PROMPT: The lines to find are those in the entries that hold the word "techniques"; copy every one of them.

Recorded data:
┄┄┄┄┄┄┄┄┄┄┄┄┄┄┄┄┄┄┄┄

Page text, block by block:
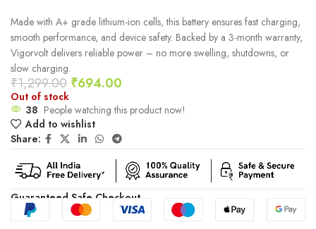
Made with A+ grade lithium-ion cells, this battery ensures fast charging,
smooth performance, and device safety. Backed by a 3-month warranty,
Vigorvolt delivers reliable power – no more swelling, shutdowns, or
slow charging.
₹1,299.00 ₹694.00
Out of stock
38 People watching this product now!
Add to wishlist
Share:
Guaranteed Safe Checkout
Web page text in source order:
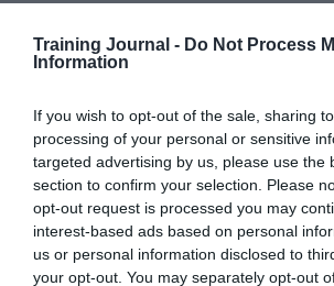
Training Journal - Do Not Process
Information
If you wish to opt-out of the sale, sharing
processing of your personal or sensitive
targeted advertising by us, please use the
section to confirm your selection. Please
opt-out request is processed you may
interest-based ads based on personal
us or personal information disclosed to
your opt-out. You may separately opt-out
We can often feel uncomfortable around
pessimistic, as they can closely guard
ideas, forming a perception of disinterest or
In reality, when allowed to voice their
‘pessimists’ have often considered a
depth and can challenge group thinking by
valuable alternative opinions. It’s the reason
someone with a pessimistic outlook will
describe themselves as a realist.
Tough-minded
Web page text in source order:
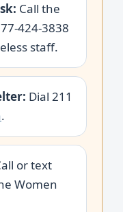
Call the
424-3838
staff.
Dial 211
.
or text
Women
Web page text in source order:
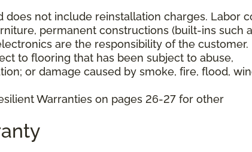
not include reinstallation charges. Labor
permanent constructions (built-ins such
are the responsibility of the customer.
to flooring that has been subject to abuse,
or damage caused by smoke, fire, flood,
Warranties on pages 26-27 for other
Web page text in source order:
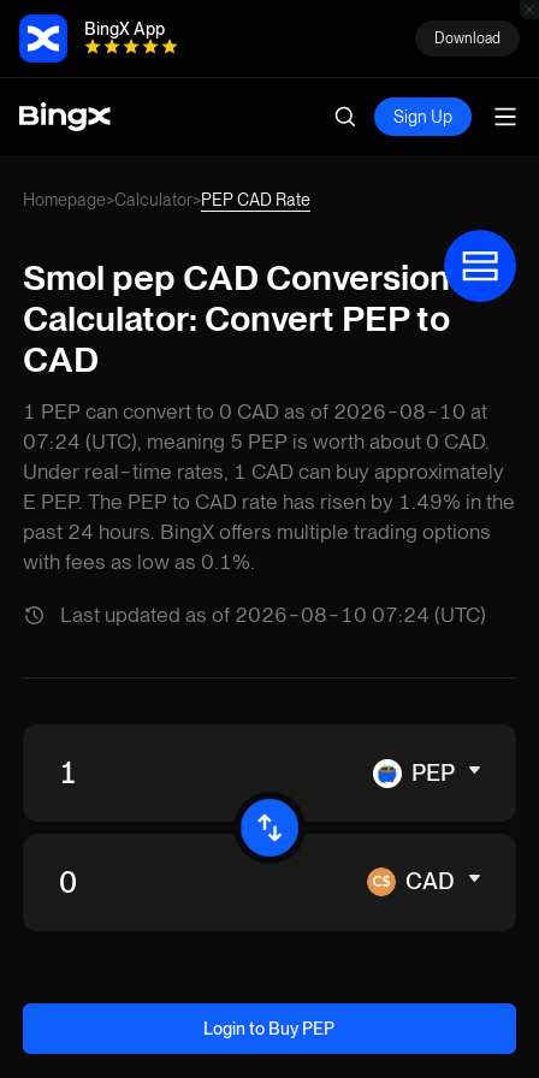
BingX App Download
Sign Up
Homepage>Calculator>PEP CAD Rate
Smol pep CAD Conversion
Calculator: Convert PEP to
CAD
1 PEP can convert to 0 CAD as of 2026-08-10 at
07:24 (UTC), meaning 5 PEP is worth about 0 CAD.
Under real-time rates, 1 CAD can buy approximately
E PEP. The PEP to CAD rate has risen by 1.49% in the
past 24 hours. BingX offers multiple trading options
with fees as low as 0.1%.
Last updated as of 2026-08-10 07:24 (UTC)
PEP
CAD
Login to Buy PEP
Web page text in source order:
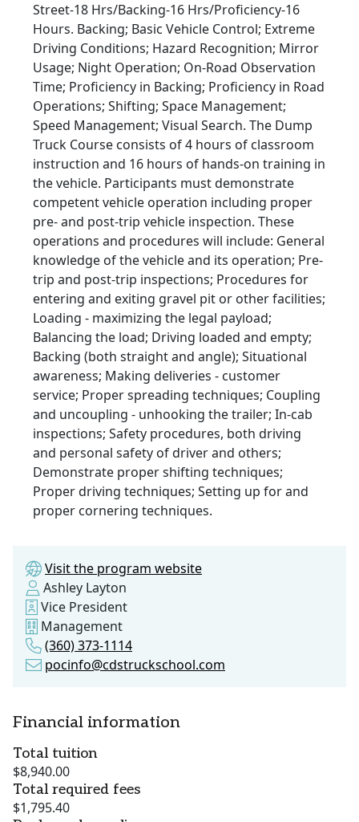
Street-18 Hrs/Backing-16 Hrs/Proficiency-16
Hours. Backing; Basic Vehicle Control; Extreme
Driving Conditions; Hazard Recognition; Mirror
Usage; Night Operation; On-Road Observation
Time; Proficiency in Backing; Proficiency in Road
Operations; Shifting; Space Management;
Speed Management; Visual Search. The Dump
Truck Course consists of 4 hours of classroom
instruction and 16 hours of hands-on training in
the vehicle. Participants must demonstrate
competent vehicle operation including proper
pre- and post-trip vehicle inspection. These
operations and procedures will include: General
knowledge of the vehicle and its operation; Pre-
trip and post-trip inspections; Procedures for
entering and exiting gravel pit or other facilities;
Loading - maximizing the legal payload;
Balancing the load; Driving loaded and empty;
Backing (both straight and angle); Situational
awareness; Making deliveries - customer
service; Proper spreading techniques; Coupling
and uncoupling - unhooking the trailer; In-cab
inspections; Safety procedures, both driving
and personal safety of driver and others;
Demonstrate proper shifting techniques;
Proper driving techniques; Setting up for and
proper cornering techniques.
Visit the program website
Ashley Layton
Vice President
Management
(360) 373-1114
pocinfo@cdstruckschool.com
Financial information
Total tuition
$8,940.00
Total required fees
$1,795.40
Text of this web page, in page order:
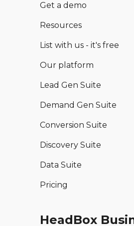
Get a demo
Resources
List with us - it's free
Our platform
Lead Gen Suite
Demand Gen Suite
Conversion Suite
Discovery Suite
Data Suite
Pricing
HeadBox
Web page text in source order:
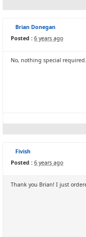
Brian Donegan
Posted : 6 years ago
No, nothing special
Fivish
Posted : 6 years ago
Thank you Brian! I just
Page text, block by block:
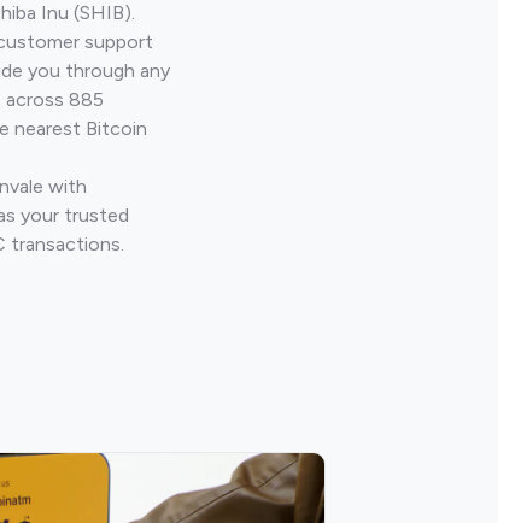
Inu (SHIB).
support
you through any
across 885
nearest Bitcoin
with
your trusted
transactions.
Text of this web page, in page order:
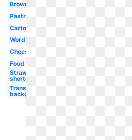
Brownie
Pastry
Cartoon
Word
Cheesecake
Food
Strawberry
shortcake
Transparent
background
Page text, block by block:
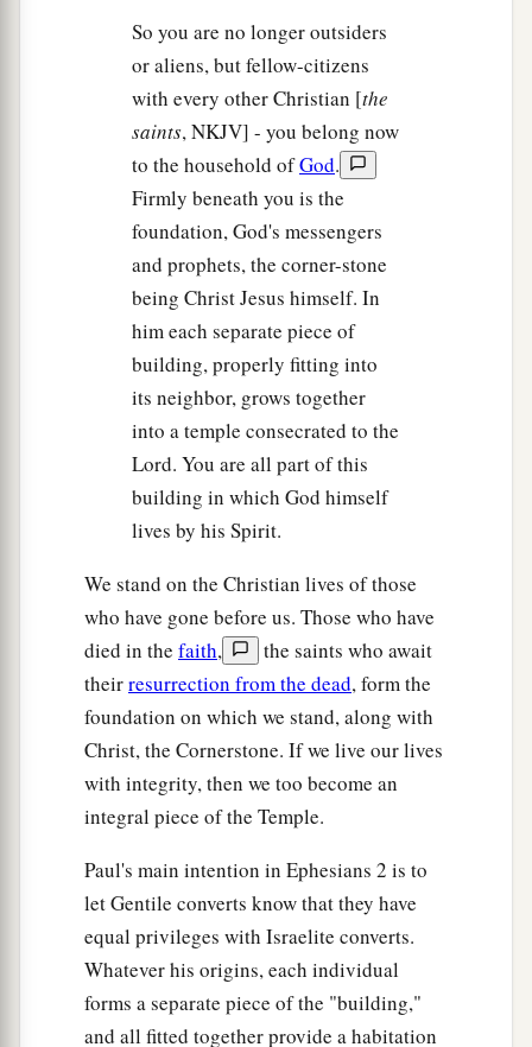
So you are no longer outsiders
or aliens, but fellow-citizens
with every other Christian [the
saints, NKJV] - you belong now
to the household ofGod.
Firmly beneath you is the
foundation, God's messengers
and prophets, the corner-stone
being Christ Jesus himself. In
him each separate piece of
building, properly fitting into
its neighbor, grows together
into a temple consecrated to the
Lord. You are all part of this
building in which God himself
lives by his Spirit.
We stand on the Christian lives of those
who have gone before us. Those who have
died in the faith,
the saints who await
theirresurrection from the dead, form the
foundation on which we stand, along with
Christ, the Cornerstone. If we live our lives
with integrity, then we too become an
integral piece of the Temple.
Paul's main intention in Ephesians 2 is to
let Gentile converts know that they have
equal privileges with Israelite converts.
Whatever his origins, each individual
forms a separate piece of the "building,"
and all fitted together provide a habitation
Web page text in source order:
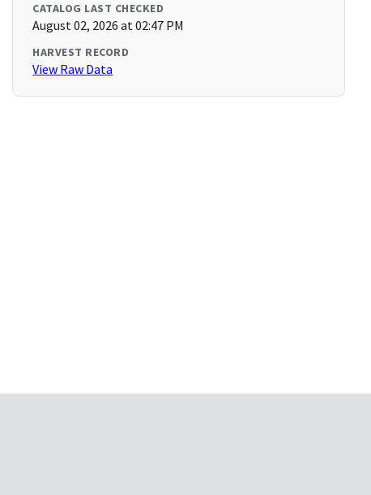
CATALOG LAST CHECKED
August 02, 2026 at 02:47 PM
HARVEST RECORD
View Raw Data
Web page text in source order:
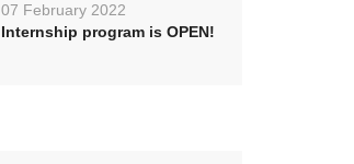
07 February 2022
Internship program is OPEN!
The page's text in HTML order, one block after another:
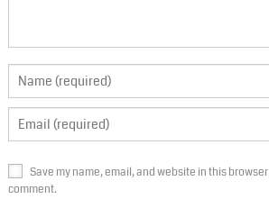
Save my name, email, and website in this
comment.
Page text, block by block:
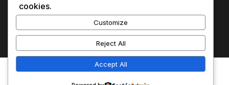
Contact Us
cookies.
Customize
Reject All
Accept All
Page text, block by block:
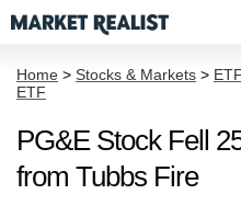
Home > Stocks & Markets >
ETF
PG&E Stock Fell
from Tubbs Fire
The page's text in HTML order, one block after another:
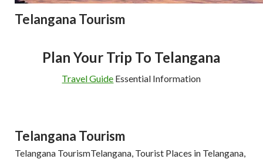
Telangana Tourism
Plan Your Trip To Telangana
Travel Guide Essential Information
Telangana Tourism
Telangana TourismTelangana, Tourist Places in Telangana,
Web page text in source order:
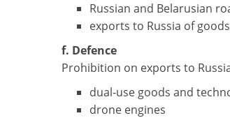
Russian and Belarusian
exports to Russia of
f. Defence
Prohibition on exports to
dual-use goods and
drone engines
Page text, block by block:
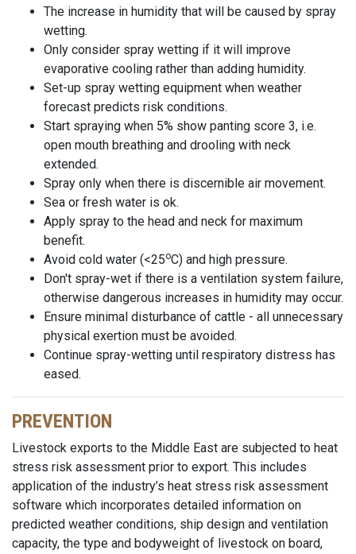
The increase in humidity that will be caused by spray
wetting.
Only consider spray wetting if it will improve
evaporative cooling rather than adding humidity.
Set-up spray wetting equipment when weather
forecast predicts risk conditions.
Start spraying when 5% show panting score 3, i.e.
open mouth breathing and drooling with neck
extended.
Spray only when there is discernible air movement.
Sea or fresh water is ok.
Apply spray to the head and neck for maximum
benefit.
Avoid cold water (<25oC) and high pressure.
Don't spray-wet if there is a ventilation system failure,
otherwise dangerous increases in humidity may occur.
Ensure minimal disturbance of cattle - all unnecessary
physical exertion must be avoided.
Continue spray-wetting until respiratory distress has
eased.
PREVENTION
Livestock exports to the Middle East are subjected to heat
stress risk assessment prior to export. This includes
application of the industry’s heat stress risk assessment
software which incorporates detailed information on
predicted weather conditions, ship design and ventilation
capacity, the type and bodyweight of livestock on board,
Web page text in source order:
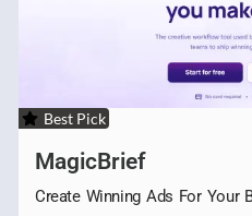
Best Pick
MagicBrief
Create Winning Ads For Your
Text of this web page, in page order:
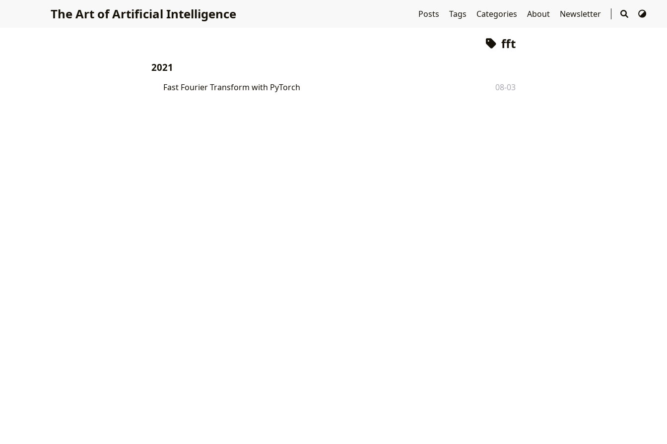
The Art of Artificial Intelligence Posts Tags Categories About Newsletter
fft
2021
Fast Fourier Transform with PyTorch 08-03
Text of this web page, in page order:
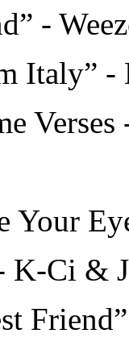
-
Italy” -
Your
K-Ci &
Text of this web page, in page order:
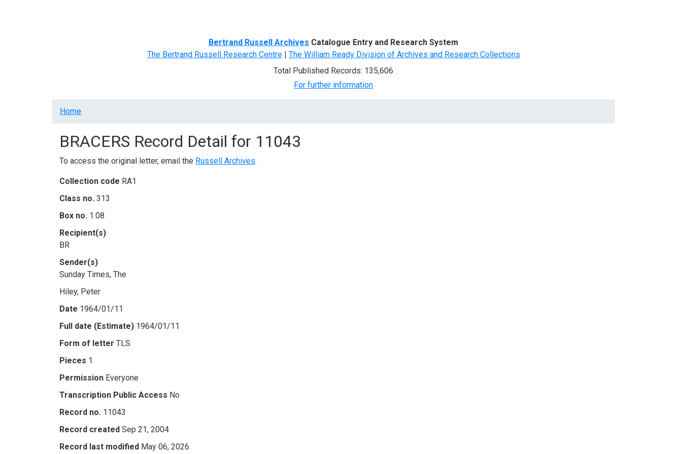
Bertrand Russell Archives Catalogue Entry and Research System
The Bertrand Russell Research Centre| The William Ready Division of Archives and Research Collections
Total Published Records: 135,606
For further information
Breadcrumb
Home
BRACERS Record Detail for 11043
To access the original letter, email the Russell Archives.
Collection code RA1
Class no. 313
Box no. 1.08
Recipient(s)
BR
Sender(s)
Sunday Times, The
Hiley, Peter
Date 1964/01/11
Full date (Estimate) 1964/01/11
Form of letter TLS
Pieces 1
Permission Everyone
Transcription Public Access No
Record no. 11043
Record created Sep 21, 2004
Record last modified May 06, 2026
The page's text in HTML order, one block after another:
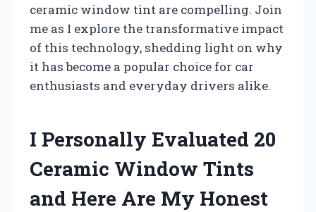
ceramic window tint are compelling. Join
me as I explore the transformative impact
of this technology, shedding light on why
it has become a popular choice for car
enthusiasts and everyday drivers alike.
I Personally Evaluated 20
Ceramic Window Tints
and Here Are My Honest
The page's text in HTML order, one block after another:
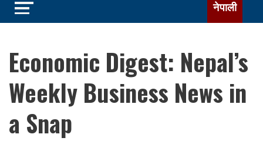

┄┄┄┄┄┄┄┄┄┄┄┄┄┄┄┄┄┄┄┄

REPLY TO THE TASK:
service; Proper spreading techniques; Coupling
Demonstrate proper shifting techniques;
Proper driving techniques; Setting up for and
proper cornering techniques.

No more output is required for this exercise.